Going through the data below, please show each line containing the string "ceramic".

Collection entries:
▽
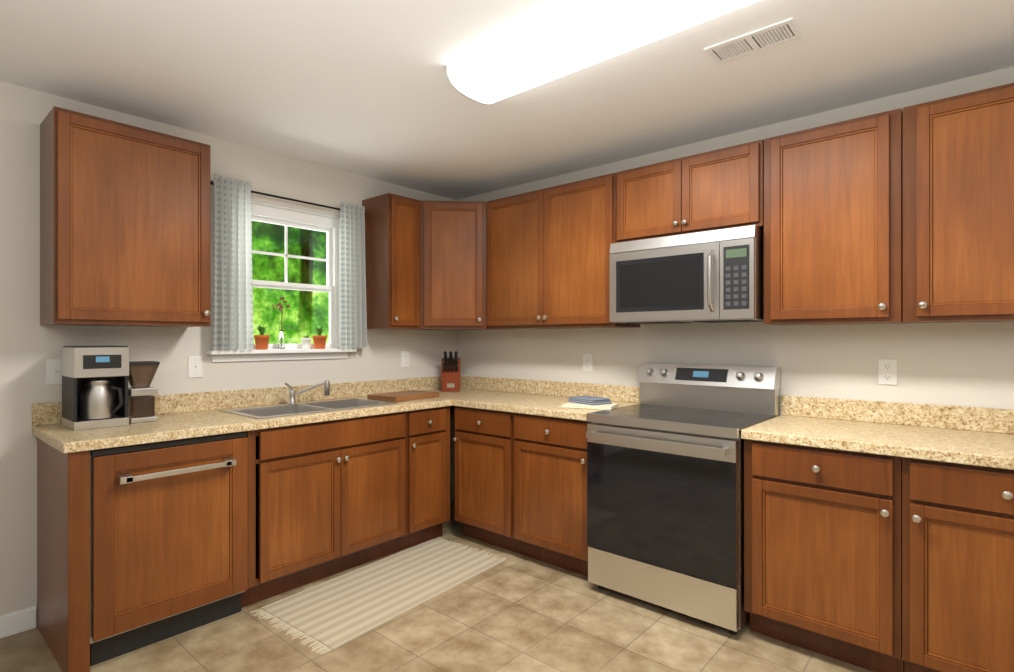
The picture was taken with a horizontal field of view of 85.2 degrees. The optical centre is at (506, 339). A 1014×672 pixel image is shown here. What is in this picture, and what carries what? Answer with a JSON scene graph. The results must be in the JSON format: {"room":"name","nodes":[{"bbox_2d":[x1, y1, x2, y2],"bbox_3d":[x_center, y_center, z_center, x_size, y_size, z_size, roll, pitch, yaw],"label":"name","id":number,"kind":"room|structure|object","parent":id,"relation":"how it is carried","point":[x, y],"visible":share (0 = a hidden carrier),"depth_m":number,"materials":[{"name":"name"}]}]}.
{"room":"kitchen","nodes":[
{"label":"kitchen","id":0,"kind":"room"},
{"bbox_2d":[0,81,455,626],"bbox_3d":[-2.183,0.086,2.574,0.150,2.440,5.200,0,0,41],"label":"wall","id":1,"kind":"structure","parent":0,"point":[29,344],"depth_m":2.66,"materials":[{"name":"beige paint"}]},
{"bbox_2d":[0,606,35,637],"bbox_3d":[-2.984,1.258,1.531,0.014,0.096,2.574,0,0,41],"label":"baseboard","id":2,"kind":"structure","parent":1,"relation":"attached to","point":[16,622],"depth_m":2.45,"materials":[{"name":"white"}]},
{"bbox_2d":[46,359,61,384],"bbox_3d":[-2.089,0.149,2.555,0.016,0.116,0.072,0,0,41],"label":"switch plate","id":3,"kind":"object","parent":1,"relation":"attached to","point":[53,371],"visible":0.9,"depth_m":2.55,"materials":[{"name":"white plastic"}]},
{"bbox_2d":[40,106,209,326],"bbox_3d":[-1.795,-0.524,2.632,0.350,0.916,0.620,0,0,41],"label":"upper cabinet","id":4,"kind":"object","parent":1,"relation":"attached to","point":[124,224],"visible":1,"depth_m":2.49,"materials":[{"name":"brown wood"}]},
{"bbox_2d":[188,356,202,377],"bbox_3d":[-1.697,0.149,3.004,0.016,0.116,0.072,0,0,41],"label":"switch plate","id":5,"kind":"object","parent":1,"relation":"attached to","point":[195,366],"visible":1,"depth_m":3.00,"materials":[{"name":"white plastic"}]},
{"bbox_2d":[32,375,503,453],"bbox_3d":[-1.035,0.360,3.270,0.660,0.142,2.638,0,0,41],"label":"countertop","id":6,"kind":"structure","parent":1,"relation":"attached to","point":[183,415],"depth_m":2.87,"materials":[{"name":"stone"}]},
{"bbox_2d":[62,346,128,430],"bbox_3d":[-1.874,0.209,2.510,0.250,0.361,0.200,0,0,41],"label":"coffee maker","id":7,"kind":"object","parent":6,"relation":"on","point":[94,387],"visible":1,"depth_m":2.44,"materials":[{"name":"silver metal"}]},
{"bbox_2d":[128,361,159,422],"bbox_3d":[-1.757,0.248,2.640,0.128,0.284,0.128,0,0,41],"label":"coffee grinder","id":8,"kind":"object","parent":6,"relation":"on","point":[141,400],"visible":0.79,"depth_m":2.60,"materials":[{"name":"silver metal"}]},
{"bbox_2d":[285,380,329,403],"bbox_3d":[-1.212,0.317,3.326,0.132,0.134,0.256,0,0,41],"label":"faucet","id":9,"kind":"object","parent":6,"relation":"on","point":[292,393],"visible":1,"depth_m":3.32,"materials":[{"name":"silver metal"}]},
{"bbox_2d":[219,398,398,451],"bbox_3d":[-1.119,0.475,3.185,0.476,0.181,0.856,0,0,41],"label":"sink","id":10,"kind":"object","parent":6,"relation":"in","point":[267,411],"visible":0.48,"depth_m":3.22,"materials":[{"name":"silver metal"}]},
{"bbox_2d":[367,390,438,401],"bbox_3d":[-0.684,0.374,3.669,0.270,0.032,0.400,0,0,35],"label":"cutting board","id":11,"kind":"object","parent":6,"relation":"on","point":[400,396],"visible":0.92,"depth_m":3.58,"materials":[{"name":"brown wood"}]},
{"bbox_2d":[441,351,460,391],"bbox_3d":[-0.425,0.238,4.180,0.140,0.303,0.234,0,0,-4],"label":"knife block","id":12,"kind":"object","parent":6,"relation":"on","point":[451,375],"visible":1,"depth_m":4.12,"materials":[{"name":"brown wood"}]},
{"bbox_2d":[206,348,355,361],"bbox_3d":[-1.355,0.093,3.385,0.119,0.066,0.920,0,0,41],"label":"window sill","id":13,"kind":"structure","parent":1,"relation":"attached to","point":[257,355],"depth_m":3.32,"materials":[{"name":"white"}]},
{"bbox_2d":[254,325,269,349],"bbox_3d":[-1.451,-0.018,3.265,0.085,0.154,0.096,0,0,41],"label":"plant pot","id":14,"kind":"object","parent":13,"relation":"on","point":[261,341],"visible":1,"depth_m":3.24,"materials":[{"name":"orange ceramic"}]},
{"bbox_2d":[272,297,289,348],"bbox_3d":[-1.375,-0.101,3.359,0.074,0.320,0.101,0,0,41],"label":"vase","id":15,"kind":"object","parent":13,"relation":"on","point":[281,343],"visible":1,"depth_m":3.35,"materials":[{"name":"clear glass"}]},
{"bbox_2d":[301,336,310,348],"bbox_3d":[-1.265,0.016,3.475,0.060,0.085,0.060,0,0,41],"label":"plant pot","id":16,"kind":"object","parent":13,"relation":"on","point":[306,342],"visible":1,"depth_m":3.45,"materials":[{"name":"white ceramic"}]},
{"bbox_2d":[312,326,326,348],"bbox_3d":[-1.205,-0.017,3.547,0.089,0.151,0.097,0,0,41],"label":"plant pot","id":17,"kind":"object","parent":13,"relation":"on","point":[319,340],"visible":1,"depth_m":3.52,"materials":[{"name":"orange ceramic"}]},
{"bbox_2d":[210,181,365,215],"bbox_3d":[-1.320,-0.859,3.393,0.072,0.034,1.027,0,0,41],"label":"curtain rod","id":18,"kind":"object","parent":1,"relation":"attached to","point":[280,197],"visible":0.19,"depth_m":3.36,"materials":[{"name":"black metal"}]},
{"bbox_2d":[213,174,253,349],"bbox_3d":[-1.524,-0.421,3.071,0.051,0.955,0.226,0,0,41],"label":"curtain","id":19,"kind":"object","parent":18,"relation":"hanging from","point":[232,301],"visible":1,"depth_m":3.08,"materials":[{"name":"fabric"}]},
{"bbox_2d":[340,202,366,347],"bbox_3d":[-1.014,-0.421,3.654,0.052,0.955,0.220,0,0,41],"label":"curtain","id":20,"kind":"object","parent":18,"relation":"hanging from","point":[353,323],"visible":0.98,"depth_m":3.65,"materials":[{"name":"fabric"}]},
{"bbox_2d":[239,201,341,349],"bbox_3d":[-1.374,-0.369,3.475,0.114,0.898,0.688,0,0,41],"label":"window","id":21,"kind":"structure","parent":1,"relation":"in","point":[286,217],"depth_m":3.57,"materials":[{"name":"white"}]},
{"bbox_2d":[362,193,419,328],"bbox_3d":[-0.785,-0.518,3.789,0.350,0.888,0.258,0,0,41],"label":"upper cabinet","id":22,"kind":"object","parent":1,"relation":"attached to","point":[392,241],"visible":0.96,"depth_m":3.69,"materials":[{"name":"brown wood"}]},
{"bbox_2d":[401,351,408,366],"bbox_3d":[-0.754,0.146,4.091,0.008,0.116,0.072,0,0,41],"label":"electrical outlet plate","id":23,"kind":"object","parent":1,"relation":"attached to","point":[404,358],"visible":1,"depth_m":4.08,"materials":[{"name":"white plastic"}]},
{"bbox_2d":[0,500,873,671],"bbox_3d":[-0.242,1.356,0.881,5.300,0.100,5.500,0,0,41],"label":"floor","id":24,"kind":"structure","parent":0,"point":[514,612],"depth_m":2.38,"materials":[{"name":"tile"}]},
{"bbox_2d":[37,438,89,671],"bbox_3d":[-1.884,0.869,2.330,0.614,0.874,0.069,0,0,41],"label":"end panel","id":25,"kind":"object","parent":24,"relation":"on","point":[63,552],"visible":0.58,"depth_m":2.15,"materials":[{"name":"brown wood"}]},
{"bbox_2d":[90,431,247,665],"bbox_3d":[-1.631,0.872,2.564,0.634,0.868,0.610,0,0,41],"label":"dishwasher","id":26,"kind":"object","parent":24,"relation":"on","point":[168,539],"visible":0.9,"depth_m":2.36,"materials":[{"name":"brown wood"}]},
{"bbox_2d":[241,411,405,607],"bbox_3d":[-1.132,0.869,3.167,0.646,0.874,0.948,0,0,41],"label":"base cabinet","id":27,"kind":"object","parent":24,"relation":"on","point":[326,498],"visible":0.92,"depth_m":2.93,"materials":[{"name":"brown wood"}]},
{"bbox_2d":[250,537,505,654],"bbox_3d":[-0.607,1.302,2.958,0.586,0.006,1.290,0,0,38],"label":"rug","id":28,"kind":"object","parent":24,"relation":"on","point":[335,613],"visible":1,"depth_m":2.82,"materials":[{"name":"beige fabric"}]},
{"bbox_2d":[398,407,445,550],"bbox_3d":[-0.710,0.869,3.651,0.646,0.874,0.332,0,0,41],"label":"base cabinet","id":29,"kind":"object","parent":24,"relation":"on","point":[425,473],"visible":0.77,"depth_m":3.46,"materials":[{"name":"brown wood"}]},
{"bbox_2d":[439,406,449,536],"bbox_3d":[-0.459,0.869,3.675,0.200,0.874,0.032,0,0,41],"label":"cabinet filler","id":30,"kind":"object","parent":24,"relation":"on","point":[447,466],"visible":0.29,"depth_m":3.61,"materials":[{"name":"brown wood"}]},
{"bbox_2d":[453,406,521,553],"bbox_3d":[0.028,0.869,3.663,0.505,0.874,0.646,0,0,41],"label":"base cabinet","id":31,"kind":"object","parent":24,"relation":"on","point":[483,439],"visible":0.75,"depth_m":3.44,"materials":[{"name":"brown wood"}]},
{"bbox_2d":[514,413,591,575],"bbox_3d":[0.428,0.869,3.313,0.554,0.874,0.646,0,0,41],"label":"base cabinet","id":32,"kind":"object","parent":24,"relation":"on","point":[550,490],"visible":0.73,"depth_m":3.10,"materials":[{"name":"brown wood"}]},
{"bbox_2d":[586,363,779,634],"bbox_3d":[0.897,0.724,2.842,0.764,1.165,0.708,0,0,41],"label":"range","id":33,"kind":"object","parent":24,"relation":"on","point":[665,492],"visible":0.98,"depth_m":2.63,"materials":[{"name":"silver metal"}]},
{"bbox_2d":[744,439,903,671],"bbox_3d":[1.431,0.869,2.438,0.564,0.874,0.646,0,0,41],"label":"base cabinet","id":34,"kind":"object","parent":24,"relation":"on","point":[823,551],"visible":0.81,"depth_m":2.21,"materials":[{"name":"brown wood"}]},
{"bbox_2d":[902,457,1013,671],"bbox_3d":[1.863,0.869,2.061,0.578,0.874,0.646,0,0,41],"label":"base cabinet","id":35,"kind":"object","parent":24,"relation":"on","point":[957,567],"visible":0.9,"depth_m":1.93,"materials":[{"name":"brown wood"}]},
{"bbox_2d":[0,0,1013,199],"bbox_3d":[-0.242,-1.184,0.881,5.300,0.100,5.500,0,0,41],"label":"ceiling","id":36,"kind":"structure","parent":0,"point":[365,88],"depth_m":2.35,"materials":[{"name":"white paint"}]},
{"bbox_2d":[445,0,759,104],"bbox_3d":[0.311,-1.089,1.998,1.235,0.088,0.312,0,0,41],"label":"light fixture","id":37,"kind":"object","parent":36,"relation":"attached to","point":[587,33],"visible":1,"depth_m":1.97,"materials":[{"name":"white plastic"}]},
{"bbox_2d":[704,17,803,64],"bbox_3d":[0.936,-1.130,2.099,0.315,0.006,0.155,0,0,41],"label":"ceiling vent","id":38,"kind":"object","parent":36,"relation":"in","point":[770,36],"visible":1,"depth_m":2.09,"materials":[{"name":"white metal"}]},
{"bbox_2d":[456,66,1013,415],"bbox_3d":[1.516,0.086,2.897,5.300,2.440,0.150,0,0,41],"label":"wall","id":39,"kind":"structure","parent":0,"point":[969,364],"depth_m":2.82,"materials":[{"name":"beige paint"}]},
{"bbox_2d":[401,200,513,329],"bbox_3d":[-0.385,-0.518,4.033,0.634,0.888,0.629,0,0,41],"label":"upper cabinet","id":40,"kind":"object","parent":39,"relation":"attached to","point":[453,265],"visible":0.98,"depth_m":3.81,"materials":[{"name":"brown wood"}]},
{"bbox_2d":[456,378,639,420],"bbox_3d":[0.257,0.360,3.471,1.024,0.142,0.639,0,0,41],"label":"countertop","id":41,"kind":"structure","parent":39,"relation":"attached to","point":[523,396],"depth_m":3.59,"materials":[{"name":"stone"}]},
{"bbox_2d":[560,402,618,409],"bbox_3d":[0.479,0.381,3.192,0.300,0.018,0.210,0,0,23],"label":"towel","id":42,"kind":"object","parent":41,"relation":"on","point":[586,406],"visible":0.79,"depth_m":3.11,"materials":[{"name":"beige fabric"}]},
{"bbox_2d":[568,395,611,404],"bbox_3d":[0.483,0.355,3.234,0.150,0.032,0.220,0,0,-35],"label":"towel","id":43,"kind":"object","parent":42,"relation":"on","point":[589,400],"visible":0.98,"depth_m":3.17,"materials":[{"name":"grey fabric"}]},
{"bbox_2d":[487,173,639,329],"bbox_3d":[0.326,-0.518,3.598,1.011,0.888,0.350,0,0,41],"label":"upper cabinet","id":44,"kind":"object","parent":39,"relation":"attached to","point":[548,258],"visible":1,"depth_m":3.45,"materials":[{"name":"brown wood"}]},
{"bbox_2d":[583,354,592,371],"bbox_3d":[0.534,0.153,3.648,0.072,0.116,0.008,0,0,41],"label":"electrical outlet plate","id":45,"kind":"object","parent":39,"relation":"attached to","point":[587,362],"visible":1,"depth_m":3.64,"materials":[{"name":"white plastic"}]},
{"bbox_2d":[616,139,763,242],"bbox_3d":[1.010,-0.754,3.002,0.796,0.416,0.350,0,0,41],"label":"upper cabinet","id":46,"kind":"object","parent":39,"relation":"attached to","point":[722,188],"visible":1,"depth_m":2.86,"materials":[{"name":"brown wood"}]},
{"bbox_2d":[609,225,763,323],"bbox_3d":[0.979,-0.316,2.966,0.776,0.448,0.444,0,0,41],"label":"microwave","id":47,"kind":"object","parent":46,"relation":"attached to","point":[714,276],"visible":1,"depth_m":2.79,"materials":[{"name":"silver metal"}]},
{"bbox_2d":[764,108,906,324],"bbox_3d":[1.516,-0.518,2.560,0.540,0.888,0.350,0,0,41],"label":"upper cabinet","id":48,"kind":"object","parent":39,"relation":"attached to","point":[833,223],"visible":1,"depth_m":2.44,"materials":[{"name":"brown wood"}]},
{"bbox_2d":[741,395,1013,469],"bbox_3d":[1.654,0.360,2.254,1.146,0.142,0.635,0,0,41],"label":"countertop","id":49,"kind":"structure","parent":39,"relation":"attached to","point":[978,436],"depth_m":2.34,"materials":[{"name":"stone"}]},
{"bbox_2d":[878,359,896,384],"bbox_3d":[1.774,0.151,2.567,0.072,0.116,0.008,0,0,41],"label":"electrical outlet plate","id":50,"kind":"object","parent":39,"relation":"attached to","point":[887,371],"visible":1,"depth_m":2.56,"materials":[{"name":"white plastic"}]},
{"bbox_2d":[903,83,1013,322],"bbox_3d":[1.950,-0.518,2.181,0.604,0.888,0.350,0,0,41],"label":"upper cabinet","id":51,"kind":"object","parent":39,"relation":"attached to","point":[958,208],"visible":1,"depth_m":2.16,"materials":[{"name":"brown wood"}]},
{"label":"outside","id":52,"kind":"structure","parent":0,"visible":0},
{"bbox_2d":[252,221,328,343],"bbox_3d":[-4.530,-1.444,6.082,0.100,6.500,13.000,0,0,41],"label":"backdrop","id":53,"kind":"structure","parent":52,"point":[317,312],"depth_m":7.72,"materials":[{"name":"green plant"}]}
]}
△
* [Result]:
{"bbox_2d":[254,325,269,349],"bbox_3d":[-1.451,-0.018,3.265,0.085,0.154,0.096,0,0,41],"label":"plant pot","id":14,"kind":"object","parent":13,"relation":"on","point":[261,341],"visible":1,"depth_m":3.24,"materials":[{"name":"orange ceramic"}]},
{"bbox_2d":[301,336,310,348],"bbox_3d":[-1.265,0.016,3.475,0.060,0.085,0.060,0,0,41],"label":"plant pot","id":16,"kind":"object","parent":13,"relation":"on","point":[306,342],"visible":1,"depth_m":3.45,"materials":[{"name":"white ceramic"}]},
{"bbox_2d":[312,326,326,348],"bbox_3d":[-1.205,-0.017,3.547,0.089,0.151,0.097,0,0,41],"label":"plant pot","id":17,"kind":"object","parent":13,"relation":"on","point":[319,340],"visible":1,"depth_m":3.52,"materials":[{"name":"orange ceramic"}]},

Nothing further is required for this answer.